Ondřej Kuželka presents 63rd edition of the PRAGUE COMPUTER SCIENCE SEMINAR

On 2025-10-16 16:15:00 at Auditorium S5, MFF UK Malostranské nám. 25, Praha 1
First-Order Model Counting and Sampling

The lecture will be followed by a discussion

ABSTRACT
Why are some combinatorial structures easy to count and sample, while others are
not? For example, the number of permutations is given by a simple factorial, and
there are efficient textbook algorithms to generate permutations uniformly at
random. But what if we ask instead: how many graphs on n vertices satisfy a
given property or what if we want the permutations to satisfy some additional
constraints? Is there a systematic way to identify which such counting and
sampling problems are tractable?
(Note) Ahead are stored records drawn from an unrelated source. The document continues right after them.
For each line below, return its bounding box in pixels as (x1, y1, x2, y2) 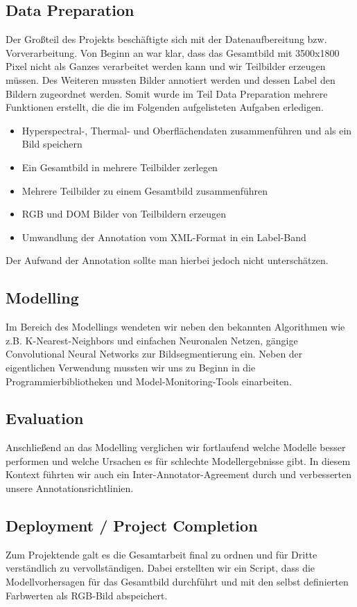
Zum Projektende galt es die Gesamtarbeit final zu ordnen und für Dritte (6, 547, 317, 561)
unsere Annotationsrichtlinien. (6, 481, 134, 495)
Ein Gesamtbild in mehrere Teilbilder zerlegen (21, 159, 218, 174)
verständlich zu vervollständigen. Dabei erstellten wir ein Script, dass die (6, 561, 315, 575)
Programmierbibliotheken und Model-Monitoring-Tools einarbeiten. (6, 373, 292, 388)
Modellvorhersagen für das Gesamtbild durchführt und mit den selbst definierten (6, 574, 349, 589)
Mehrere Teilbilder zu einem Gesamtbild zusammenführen (21, 183, 268, 197)
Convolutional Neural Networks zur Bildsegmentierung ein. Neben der (6, 346, 303, 361)
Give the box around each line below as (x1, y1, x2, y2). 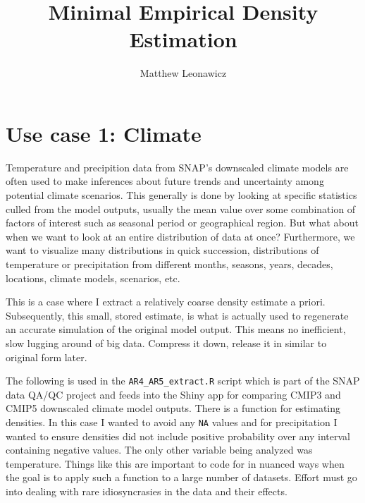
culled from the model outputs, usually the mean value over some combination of (6, 201, 356, 216)
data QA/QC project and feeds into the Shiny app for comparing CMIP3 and (6, 387, 341, 401)
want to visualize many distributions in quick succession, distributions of (6, 243, 319, 257)
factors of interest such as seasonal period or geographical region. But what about (6, 215, 359, 230)
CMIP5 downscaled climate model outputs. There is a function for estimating (6, 401, 341, 416)
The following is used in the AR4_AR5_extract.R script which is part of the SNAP (6, 373, 360, 388)
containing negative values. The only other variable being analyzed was (6, 442, 313, 457)
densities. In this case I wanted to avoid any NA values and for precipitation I (6, 415, 338, 429)
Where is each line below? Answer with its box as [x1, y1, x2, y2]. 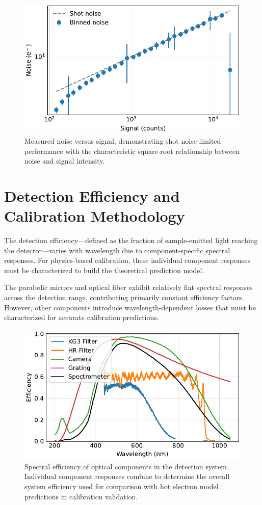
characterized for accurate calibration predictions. [4, 312, 159, 323]
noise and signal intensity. [24, 155, 105, 166]
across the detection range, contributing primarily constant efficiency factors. [4, 292, 244, 303]
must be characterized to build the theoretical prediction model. [4, 264, 204, 275]
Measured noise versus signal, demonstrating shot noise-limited [24, 135, 221, 146]
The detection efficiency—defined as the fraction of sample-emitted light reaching [4, 235, 258, 246]
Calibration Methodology [4, 205, 185, 226]
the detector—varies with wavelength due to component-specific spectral [4, 245, 230, 255]
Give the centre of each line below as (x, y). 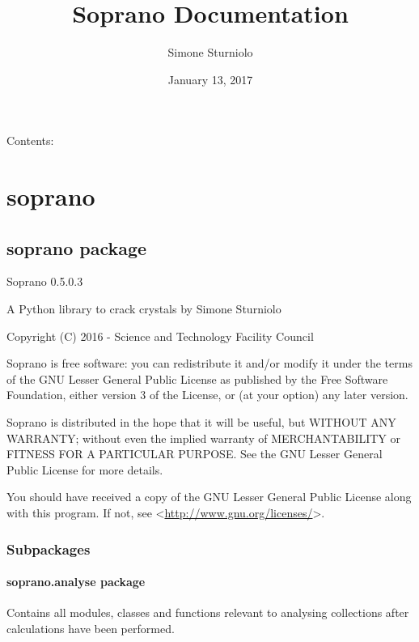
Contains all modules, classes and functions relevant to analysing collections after (208, 612)
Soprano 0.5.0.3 (45, 281)
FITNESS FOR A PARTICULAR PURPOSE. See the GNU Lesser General (195, 454)
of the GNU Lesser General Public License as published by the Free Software (197, 378)
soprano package (77, 247)
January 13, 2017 (210, 79)
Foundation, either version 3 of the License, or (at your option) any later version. (207, 395)
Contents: (30, 140)
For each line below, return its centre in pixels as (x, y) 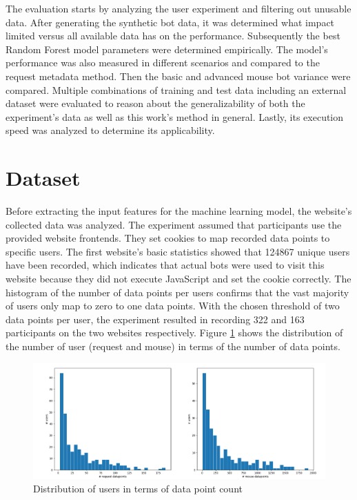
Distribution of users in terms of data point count (138, 489)
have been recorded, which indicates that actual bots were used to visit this (165, 265)
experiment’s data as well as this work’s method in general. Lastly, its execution (175, 116)
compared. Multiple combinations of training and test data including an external (176, 89)
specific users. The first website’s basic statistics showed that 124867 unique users (178, 251)
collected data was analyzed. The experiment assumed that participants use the (174, 224)
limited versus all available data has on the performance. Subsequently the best (173, 36)
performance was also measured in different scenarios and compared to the (163, 62)

First-order model counting (FOMC) and its
sampling variant (FOMS) provide a unifying framework for addressing a
non-trivial subset of these questions.

In FOMC, we ask how many structures over a finite domain satisfy a given
first-order sentence, and FOMS extends this to sampling such structures.
Following the seminal results of Van den Broeck (2011) and Van den Broeck,
Meert, and Darwiche (2014), which showed that the two-variable fragment is
tractable for FOMC, larger polynomial-time solvable classes have been identified
in the past decade and extended to FOMS. In this talk, we will survey these
developments and illustrate applications: automating routine counting in
combinatorics and probability (such as the classic Secret Santa problem, which
asks in how many ways n people can exchange gifts so that nobody receives their
own), building a database of “interesting” combinatorial integer sequences,
and providing new insights into classical problems in algorithmic game theory.